▶ Records for this exercise

=-=-=

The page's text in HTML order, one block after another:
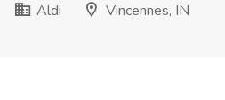
Aldi
Vincennes, IN
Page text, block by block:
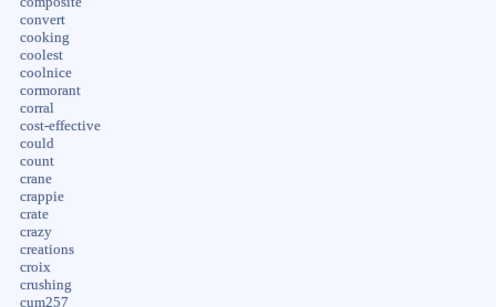
convert
cooking
coolest
coolnice
cormorant
corral
cost-effective
could
count
crane
crappie
crate
crazy
creations
croix
crushing
cum257
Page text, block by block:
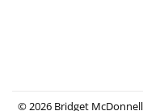
© 2026 Bridget
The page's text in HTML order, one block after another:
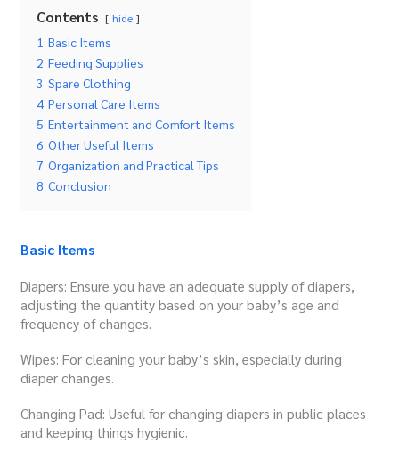
Contents hide
1 Basic Items
2 Feeding Supplies
3 Spare Clothing
4 Personal Care Items
5 Entertainment and Comfort Items
6 Other Useful Items
7 Organization and Practical Tips
8 Conclusion
Basic Items
Diapers: Ensure you have an adequate supply of diapers,
adjusting the quantity based on your baby’s age and
frequency of changes.
Wipes: For cleaning your baby’s skin, especially during
diaper changes.
Changing Pad: Useful for changing diapers in public places
and keeping things hygienic.
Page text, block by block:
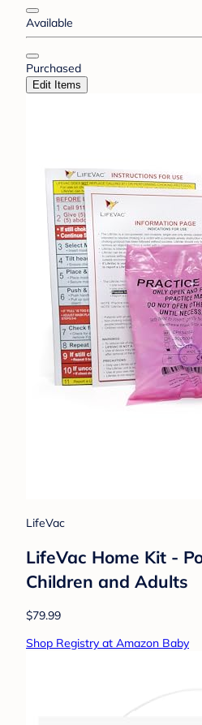
Available
Purchased
Edit Items
LifeVac
LifeVac Home Kit -
Children and Adults
$79.99
Shop Registry at Amazon Baby
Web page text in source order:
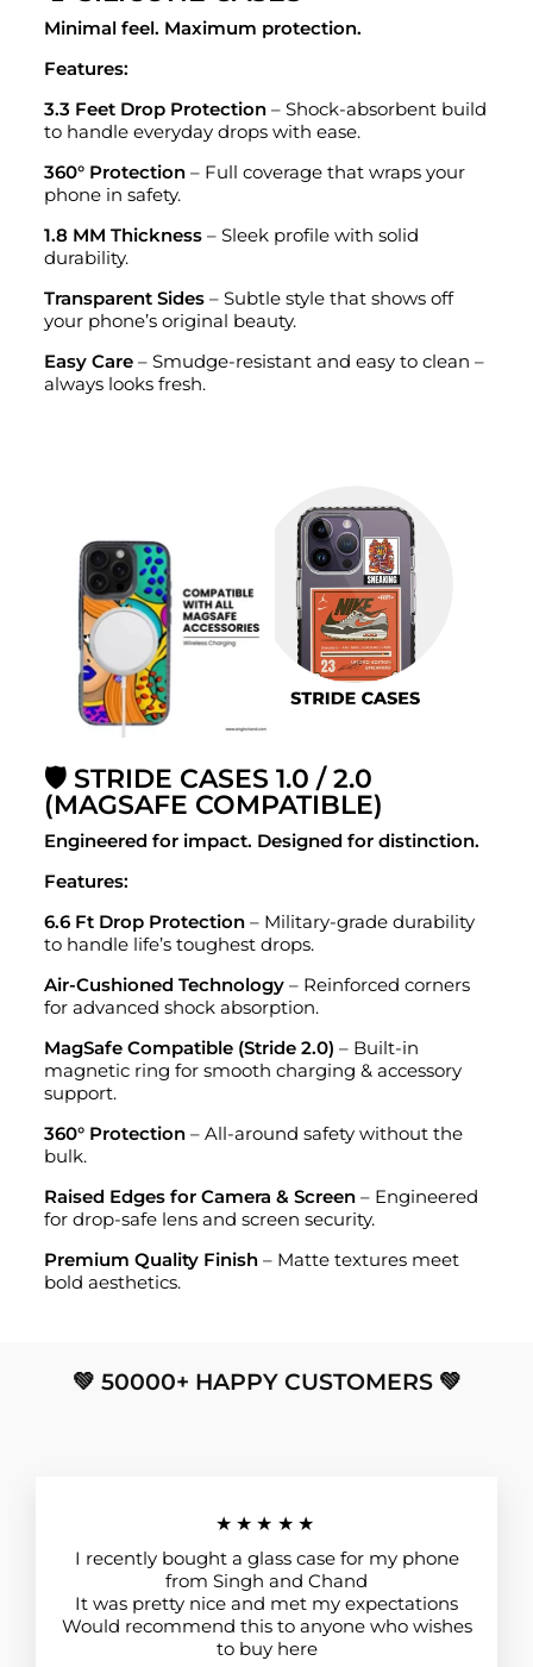
Minimal feel. Maximum protection.
Features:
3.3 Feet Drop Protection – Shock-absorbent build
to handle everyday drops with ease.
360° Protection – Full coverage that wraps your
phone in safety.
1.8 MM Thickness – Sleek profile with solid
durability.
Transparent Sides – Subtle style that shows off
your phone’s original beauty.
Easy Care – Smudge-resistant and easy to clean –
always looks fresh.
🛡️ STRIDE CASES 1.0 / 2.0
(MAGSAFE COMPATIBLE)
Engineered for impact. Designed for distinction.
Features:
6.6 Ft Drop Protection – Military-grade durability
to handle life’s toughest drops.
Air-Cushioned Technology – Reinforced corners
for advanced shock absorption.
MagSafe Compatible (Stride 2.0) – Built-in
magnetic ring for smooth charging & accessory
support.
360° Protection – All-around safety without the
bulk.
Raised Edges for Camera & Screen – Engineered
for drop-safe lens and screen security.
Premium Quality Finish – Matte textures meet
bold aesthetics.
💚 50000+ HAPPY CUSTOMERS 💚
★★★★★
I recently bought a glass case for my phone
from Singh and Chand
It was pretty nice and met my expectations
Would recommend this to anyone who wishes
to buy here
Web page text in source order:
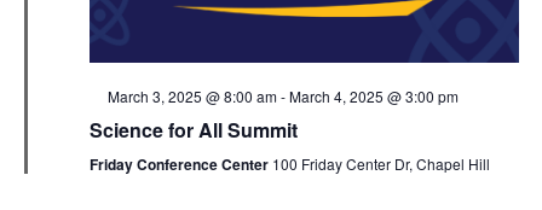
Featured
March 3, 2025 @ 8:00 am-March 4, 2025 @ 3:00 pm
Science for All Summit
Friday Conference Center 100 Friday Center Dr, Chapel Hill
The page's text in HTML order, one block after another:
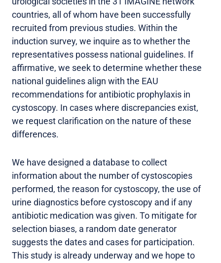
countries, all of whom have been successfully
recruited from previous studies. Within the
induction survey, we inquire as to whether the
representatives possess national guidelines. If
affirmative, we seek to determine whether these
national guidelines align with the EAU
recommendations for antibiotic prophylaxis in
cystoscopy. In cases where discrepancies exist,
we request clarification on the nature of these
differences.
We have designed a database to collect
information about the number of cystoscopies
performed, the reason for cystoscopy, the use of
urine diagnostics before cystoscopy and if any
antibiotic medication was given. To mitigate for
selection biases, a random date generator
suggests the dates and cases for participation.
This study is already underway and we hope to
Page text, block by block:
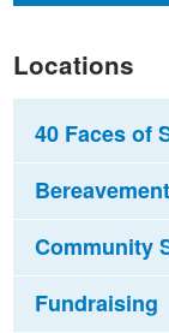
Locations
40 Faces of
Community
Fundraising
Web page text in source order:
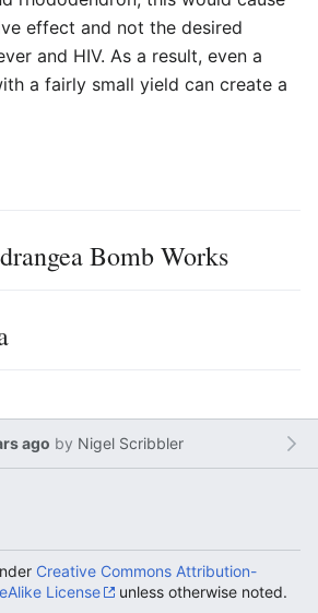
effect and not the desired
and HIV. As a result, even a
a fairly small yield can create a
Bomb Works
ago by Nigel Scribbler
Creative Commons Attribution-
License
unless otherwise noted.

=-=-=

▶ Goal of the exercise
Each line above is to be repeated exactly as written; no picture is carried over.

▶ The completed task
The page's text in HTML order, one block after another:
Aldi
Vincennes, IN
Page text, block by block:
convert
cooking
coolest
coolnice
cormorant
corral
cost-effective
could
count
crane
crappie
crate
crazy
creations
croix
crushing
cum257
Page text, block by block:
© 2026 Bridget
The page's text in HTML order, one block after another:
Contents hide
1 Basic Items
2 Feeding Supplies
3 Spare Clothing
4 Personal Care Items
5 Entertainment and Comfort Items
6 Other Useful Items
7 Organization and Practical Tips
8 Conclusion
Basic Items
Diapers: Ensure you have an adequate supply of diapers,
adjusting the quantity based on your baby’s age and
frequency of changes.
Wipes: For cleaning your baby’s skin, especially during
diaper changes.
Changing Pad: Useful for changing diapers in public places
and keeping things hygienic.
Page text, block by block:
Available
Purchased
Edit Items
LifeVac
LifeVac Home Kit -
Children and Adults
$79.99
Shop Registry at Amazon Baby
Web page text in source order:
Minimal feel. Maximum protection.
Features:
3.3 Feet Drop Protection – Shock-absorbent build
to handle everyday drops with ease.
360° Protection – Full coverage that wraps your
phone in safety.
1.8 MM Thickness – Sleek profile with solid
durability.
Transparent Sides – Subtle style that shows off
your phone’s original beauty.
Easy Care – Smudge-resistant and easy to clean –
always looks fresh.
🛡️ STRIDE CASES 1.0 / 2.0
(MAGSAFE COMPATIBLE)
Engineered for impact. Designed for distinction.
Features:
6.6 Ft Drop Protection – Military-grade durability
to handle life’s toughest drops.
Air-Cushioned Technology – Reinforced corners
for advanced shock absorption.
MagSafe Compatible (Stride 2.0) – Built-in
magnetic ring for smooth charging & accessory
support.
360° Protection – All-around safety without the
bulk.
Raised Edges for Camera & Screen – Engineered
for drop-safe lens and screen security.
Premium Quality Finish – Matte textures meet
bold aesthetics.
💚 50000+ HAPPY CUSTOMERS 💚
★★★★★
I recently bought a glass case for my phone
from Singh and Chand
It was pretty nice and met my expectations
Would recommend this to anyone who wishes
to buy here
Web page text in source order:
Featured
March 3, 2025 @ 8:00 am-March 4, 2025 @ 3:00 pm
Science for All Summit
Friday Conference Center 100 Friday Center Dr, Chapel Hill
The page's text in HTML order, one block after another:
countries, all of whom have been successfully
recruited from previous studies. Within the
induction survey, we inquire as to whether the
representatives possess national guidelines. If
affirmative, we seek to determine whether these
national guidelines align with the EAU
recommendations for antibiotic prophylaxis in
cystoscopy. In cases where discrepancies exist,
we request clarification on the nature of these
differences.
We have designed a database to collect
information about the number of cystoscopies
performed, the reason for cystoscopy, the use of
urine diagnostics before cystoscopy and if any
antibiotic medication was given. To mitigate for
selection biases, a random date generator
suggests the dates and cases for participation.
This study is already underway and we hope to
Page text, block by block:
Locations
40 Faces of
Community
Fundraising
Web page text in source order:
effect and not the desired
and HIV. As a result, even a
a fairly small yield can create a
Bomb Works
ago by Nigel Scribbler
Creative Commons Attribution-
License
unless otherwise noted.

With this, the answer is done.